Он много работает, заполняя тетрадь за тетрадью своим убористым, четким, округлым почерком; работа над Ундиной

движется, он рисует виньетки для издания своих Фантазий, пишет обширную рецензию на «Эгмонта» Бетховена, которая фактически представляет собой эссе, и ведет активную переписку. Чаще всего он пишет своему издателю Кунцу, торопя его с изданием первого тома Фантазий в манере Калло
и подготовкой второго тома. Берганцу решено включить во второй, а не в первый том, как планировалось ранее. Между ними нередки пререкания, так как Гофман с полным правом протестует против ряда изменений, внесенных издательством в его рукопись. Более всего он возмущен добавлениями, которые, на его взгляд, еще хуже, чем вычеркивания; он отказывается ставить свое имя под тем, что было написано не им самим, и в конце концов добивается выполнения своих требований. Все это отнимает много времени и действует на нервы писателю, чувствующему себя хуже, чем когда-либо. Недоедание и эпидемии, неизбежные в военное время, приводят к дизентерии, которая существенно подрывает его здоровье. В этих неблагоприятных обстоятельствах он работает над новеллой Магнетизер
, начатой им перед отъездом в Лейпциг под рабочим названием Сны что воздух. На создание этой новеллы его, возможно, вдохновила встреча с лунатичкой, устроенная ему доктором Шпейером еще в Бамберге. Или же всего-навсего та мода на животный магнетизм, что распространилась в конце XVIII столетия. Читатель, введенный в заблуждение романтической челкой и стоячим воротничком, этими случайными и второстепенными деталями, легко забывает о том, что Гофман тоже был сыном XVIII века; клише искажает истинный образ писателя.
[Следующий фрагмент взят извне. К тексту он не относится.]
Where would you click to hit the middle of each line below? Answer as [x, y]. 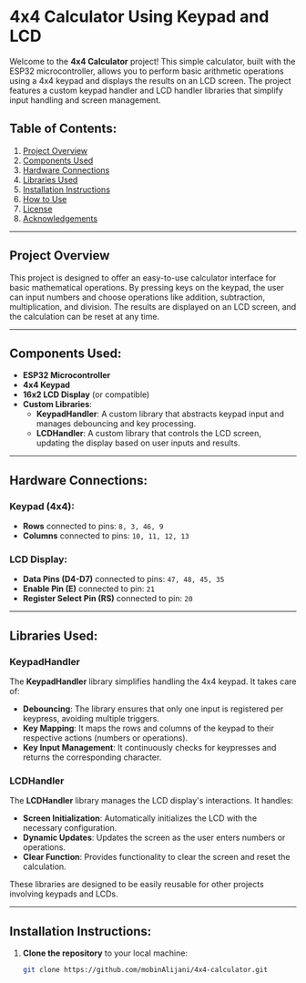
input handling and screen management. [85, 100]
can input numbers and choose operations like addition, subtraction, [138, 297]
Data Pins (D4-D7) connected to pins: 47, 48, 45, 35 [123, 579]
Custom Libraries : [57, 404]
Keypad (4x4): [42, 506]
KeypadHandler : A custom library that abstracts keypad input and [160, 414]
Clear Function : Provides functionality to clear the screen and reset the [156, 857]
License [37, 209]
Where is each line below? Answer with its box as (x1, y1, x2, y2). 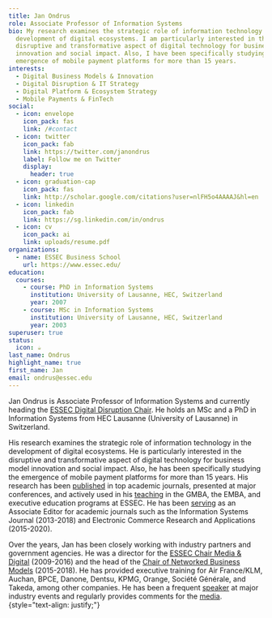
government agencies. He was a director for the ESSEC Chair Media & (8, 548, 242, 558)
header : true (29, 170, 74, 178)
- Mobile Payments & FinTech (15, 95, 114, 103)
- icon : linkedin (15, 200, 74, 208)
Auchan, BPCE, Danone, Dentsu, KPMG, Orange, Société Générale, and (8, 573, 246, 584)
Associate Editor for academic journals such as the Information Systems (8, 506, 249, 516)
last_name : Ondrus (8, 351, 70, 359)
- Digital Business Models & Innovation (15, 72, 154, 80)
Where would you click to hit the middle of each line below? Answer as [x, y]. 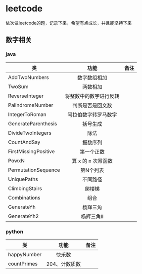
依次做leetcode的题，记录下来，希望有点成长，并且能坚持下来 [69, 23]
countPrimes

Достоверно известно, что, приступая к работе над новеллой, Гофман уже неплохо разбирался в феноменах магнетизма. Он читал Месмера, Клюге, Нудова, Пюисегюра и Варварина, и хотя подобные материи интересовали многих, он считал, что к нему они имеют особое отношение. Гофман не только ведет весьма насыщенную жизнь во сне, но и нередко грезит наяву; его часто посещают предвидения и видения. Сын матери-истерички и пьяницы, к тому же сам пьяница, он перманентно находится в состоянии нервного перевозбуждения, которое отчасти, вероятно, обусловлено и воздействием бледной спирохеты. Хотя у нас нет доказательств в пользу последнего предположения, оно выглядит весьма правдоподобным и ничем не опровергается. Гофман наслаждается второй жизнью, наступающей в тот момент, когда гаснут свечи; без всяких усилий проникает он в тот мир, куда большинство людей могут попасть только через врата искусственного рая, создаваемого с помощью наркотических средств, и лишь немногие попадают естественным образом, едва уронив голову на подушку. Впрочем, в Крейслериане

Гофман говорит о состоянии, похожем на бред, которое предшествует засыпанию. У настоящего сновидца жизнь во сне начинается еще до первых мгновений засыпания, в тот момент, когда мысли теряют логическую связность, когда изображение выходит из-под контроля сознания и начинает развиваться самостоятельно, в то время как спящий еще чувствует тепло одеяла и положение своего тела, однако при этом уже грезит. Два уровня жизни накладываются друг на друга наподобие двух рисунков на кальке, чьи линии встречаются, пересекаются и расходятся в разные стороны. Сквозь реальный мир просвечивает ирреальный, и в каждой точке пересечения их линий, в каждой точке касания их кривых образуется пространство для чуда, метаморфозы, неожиданности. Сон играл исключительно важную роль при зарождении произведений Гофмана.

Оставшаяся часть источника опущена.